Page 1 of 1
PDF to txt
Posted: 2016-05-13T09:27:40-07:00
by teemonie
Hi -
I keep spinning my wheels on this one and apologize if it is an easy one. All I am trying to do is convert a PDF to txt. I dont need additional settings now just need to convert.
Windows box with 7.0.1-Q16
Thanks in advance.
Re: PDF to txt
Posted: 2016-05-13T09:30:40-07:00
by fmw42
What do you mean by converting to txt? Do you mean ascii text or do you mean txt: format. Imagemagick will not process PDF to extract ascii text. You need OCR software. If you want to convert the raster equivalent of the PDF to Imagemagick txt format, then
That will send the pixel information data to the terminal. Or send it to a file as
Code: Select all
convert image.pdf txt:- > textfile.txt
Re: PDF to txt
Posted: 2016-05-13T09:38:33-07:00
by snibgo
Does the PDF contains text as ASCII text? (You can check this with Adobe Viewer.) Is so, then ImageMagick is the wrong tool for the job.
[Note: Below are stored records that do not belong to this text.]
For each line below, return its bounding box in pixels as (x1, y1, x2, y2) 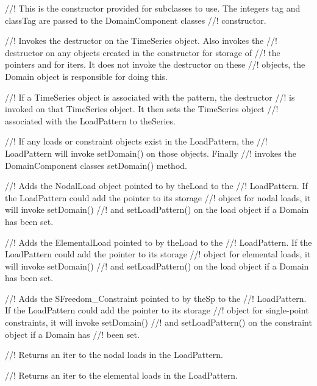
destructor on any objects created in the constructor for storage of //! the (5, 46, 280, 59)
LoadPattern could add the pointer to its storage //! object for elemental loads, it (5, 248, 311, 260)
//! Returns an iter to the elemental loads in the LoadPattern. (5, 368, 238, 381)
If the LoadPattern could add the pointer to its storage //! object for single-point (5, 304, 309, 316)
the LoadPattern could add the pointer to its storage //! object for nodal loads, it (5, 191, 311, 204)
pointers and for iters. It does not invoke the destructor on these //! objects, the (5, 58, 305, 71)
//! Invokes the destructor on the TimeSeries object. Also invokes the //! (5, 34, 277, 47)
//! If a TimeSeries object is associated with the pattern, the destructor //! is (5, 90, 295, 103)
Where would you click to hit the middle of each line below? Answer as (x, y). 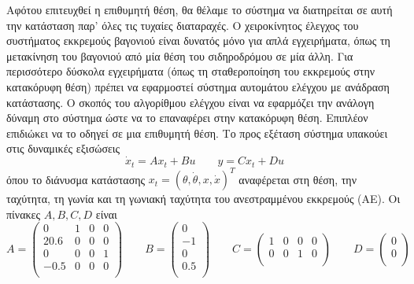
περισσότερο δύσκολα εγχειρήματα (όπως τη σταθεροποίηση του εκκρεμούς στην (191, 71)
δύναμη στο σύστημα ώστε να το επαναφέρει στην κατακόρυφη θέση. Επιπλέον (187, 118)
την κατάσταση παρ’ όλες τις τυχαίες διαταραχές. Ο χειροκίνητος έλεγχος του (183, 25)
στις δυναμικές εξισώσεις (63, 148)
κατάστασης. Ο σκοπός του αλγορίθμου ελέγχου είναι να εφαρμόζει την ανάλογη (190, 102)
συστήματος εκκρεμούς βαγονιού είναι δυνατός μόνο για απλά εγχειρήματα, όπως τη (198, 41)
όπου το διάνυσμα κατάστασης (76, 179)
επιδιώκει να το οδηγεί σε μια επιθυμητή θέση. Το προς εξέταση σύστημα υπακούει (197, 133)
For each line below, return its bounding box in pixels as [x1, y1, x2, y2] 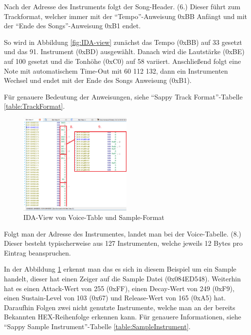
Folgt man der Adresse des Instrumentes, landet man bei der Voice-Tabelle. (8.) [4, 228, 241, 238]
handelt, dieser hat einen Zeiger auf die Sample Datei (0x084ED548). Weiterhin [4, 274, 241, 284]
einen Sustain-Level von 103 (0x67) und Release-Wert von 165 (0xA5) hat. [4, 293, 226, 303]
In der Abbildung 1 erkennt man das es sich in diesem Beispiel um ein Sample [4, 264, 236, 274]
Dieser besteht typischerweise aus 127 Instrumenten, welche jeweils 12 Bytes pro [4, 238, 243, 248]
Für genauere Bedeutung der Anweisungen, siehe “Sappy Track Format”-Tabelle [4, 91, 243, 101]
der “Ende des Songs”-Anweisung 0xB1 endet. [4, 20, 141, 31]
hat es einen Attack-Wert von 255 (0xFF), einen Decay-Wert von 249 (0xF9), [4, 283, 234, 293]
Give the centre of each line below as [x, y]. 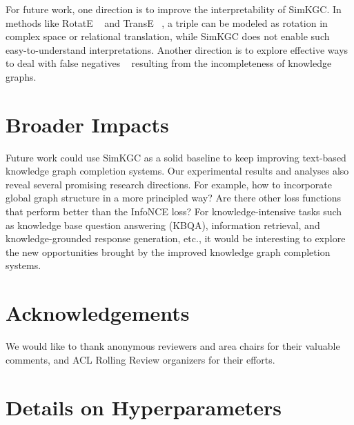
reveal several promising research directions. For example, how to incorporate [169, 184]
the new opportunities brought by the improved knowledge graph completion [168, 251]
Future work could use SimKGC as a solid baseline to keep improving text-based [176, 157]
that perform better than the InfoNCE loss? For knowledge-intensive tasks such [174, 211]
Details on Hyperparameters [144, 407]
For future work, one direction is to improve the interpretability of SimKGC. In [174, 9]
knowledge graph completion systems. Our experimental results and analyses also [177, 171]
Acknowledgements [98, 313]
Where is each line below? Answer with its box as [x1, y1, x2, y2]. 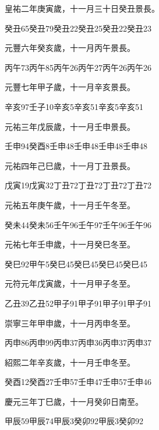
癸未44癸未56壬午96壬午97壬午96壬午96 [5, 218, 151, 231]
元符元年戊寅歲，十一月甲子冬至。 [5, 277, 135, 290]
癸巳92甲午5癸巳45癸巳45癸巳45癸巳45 [5, 257, 147, 270]
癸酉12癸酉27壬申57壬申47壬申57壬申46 [5, 376, 151, 388]
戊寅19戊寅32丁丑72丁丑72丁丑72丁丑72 [5, 179, 151, 191]
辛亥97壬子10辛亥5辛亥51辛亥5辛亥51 [5, 100, 143, 112]
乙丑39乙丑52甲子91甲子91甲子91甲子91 [5, 297, 151, 309]
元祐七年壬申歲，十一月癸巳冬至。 [5, 238, 135, 250]
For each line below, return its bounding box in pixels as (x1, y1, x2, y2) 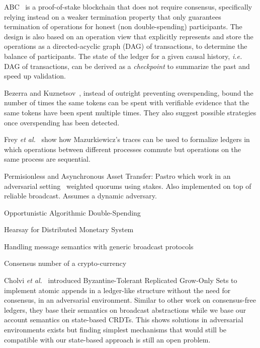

A better tool is "pdftotext".
Re: PDF to txt
Posted: 2016-05-13T10:41:56-07:00
by teemonie
@fmw42 I am trying to convert into a text format. The first think I am trying to do is convert a PDF that contains text and pictures to be all Text in the .txt format. I hope that makes sense.
I thought that Imagemagick was running OCR in the background that that is why I went this route.
Re: PDF to txt
Posted: 2016-05-13T10:45:23-07:00
by fmw42
Re: PDF to txt
Posted: 2016-05-13T18:26:33-07:00
by snibgo
As Fred says, IM doesn't do OCR. A program that does is "tesseract".